(Problem statement)
The range starts at the line containing "Metodologia i.i.d. [81, 188]" and ends at the last line of the records below. Reproduce those lines exactly.

[Data excerpts]
=== Begin Enclosure ===
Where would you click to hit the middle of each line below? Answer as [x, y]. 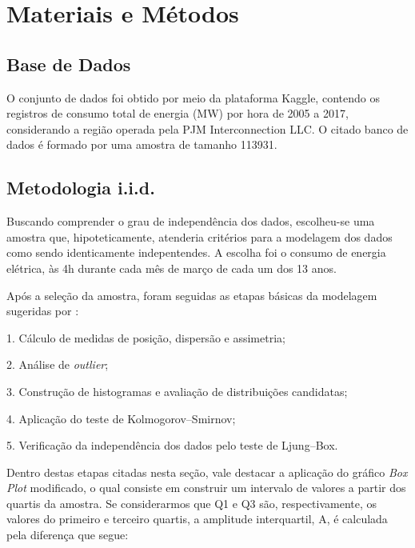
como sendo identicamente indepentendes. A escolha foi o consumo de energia [196, 252]
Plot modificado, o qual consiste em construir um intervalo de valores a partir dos [206, 488]
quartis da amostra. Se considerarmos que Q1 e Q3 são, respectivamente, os [192, 503]
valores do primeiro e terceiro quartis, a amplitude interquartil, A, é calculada [197, 519]
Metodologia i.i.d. [81, 188]
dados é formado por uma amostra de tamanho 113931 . [142, 144]
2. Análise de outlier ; [58, 364]
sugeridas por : [43, 311]
=== End Enclosure ===
(Response for this exercise)
Metodologia i.i.d. [81, 188]
dados é formado por uma amostra de tamanho 113931 . [142, 144]
2. Análise de outlier ; [58, 364]
sugeridas por : [43, 311]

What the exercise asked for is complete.